The budget does little to address the severe housing supply shortage plaguing the Canadian housing market. In fact, the only measure that would impact the resale market is the one-per-cent tax on non-resident, non-Canadian owned residential real estate that is considered to be vacant or underused, effective January 1, 2022.
This tax is unlikely to impact most Canadian real estate markets, given that speculators are not a factor, according to recent RE/MAX research. In a recent survey of RE/MAX brokers and agents, 96 per cent said end-users were the primary homebuyers in their region, and that speculators were not a factor in rising prices.
RE/MAX is aligned with the additional commitment from the federal government to continue building affordable housing units and allocating funds to address urgent housing issues. However, Canada still lacks a national housing strategy that would increase supply and help to cool the market in the most effective way possible. Defaulting to conventional changes in tax and/or mortgage policies, as has been deployed in the past and reintroduced in this budget as a foreign buyers’ tax, will not provide a long-term solution to Canada’s housing affordability crisis.
Only by grossly increasing supply in the Canadian housing market to reach the majority of homebuyers, making all purchases conditional on financing to reduce financial overextension of buyers, and implementing regulations concerning listing price thresholds, will we find the answer to cooling the exuberance enveloping Canadian real estate.
Yes, we have a problem given the unprecedented levels of activity in the Canadian real estate market ─ from soaring price increases from coast to coast spurred-on by overwhelming demand to profound challenges in housing affordability. While COVID-19 has made this significantly more pronounced, the issues facing the Canadian housing market were brewing long before the pandemic struck.
There have been many unintended consequences of previous government interventions that have, in fact, exacerbated our current predicament. In many ways, Canadian real estate is still reeling from the pent-up housing demand of 2017, when cooling measures such as the foreign buyer’s tax and the mortgage stress test pushed many homebuyers to the sidelines. People bided their time and, in many instances, saved their money with the aim of getting back in the market at a later date.

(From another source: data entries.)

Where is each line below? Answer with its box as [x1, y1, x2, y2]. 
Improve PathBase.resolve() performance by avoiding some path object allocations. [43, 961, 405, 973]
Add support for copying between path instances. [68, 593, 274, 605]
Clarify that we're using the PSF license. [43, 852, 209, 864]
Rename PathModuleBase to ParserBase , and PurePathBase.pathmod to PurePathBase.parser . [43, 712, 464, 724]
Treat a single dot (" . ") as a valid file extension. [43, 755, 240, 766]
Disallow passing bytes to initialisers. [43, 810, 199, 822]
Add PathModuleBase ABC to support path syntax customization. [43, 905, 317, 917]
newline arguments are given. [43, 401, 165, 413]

That time has come, largely as a result of COVID-19. Canadians’ self-reflection of all things quality-of-life related, coupled with record household savings and the abundance of “cheap money” thanks to low interest rates, created the problem we have today.
Cooling measures leveraged by the federal government in the past certainly offered some short-term relief, but failing to address housing supply means this problem will keep coming back in the longer term. Without helping cultivate a much healthier balance between supply and demand, all other interventions by the government will be mere band-aid remedies.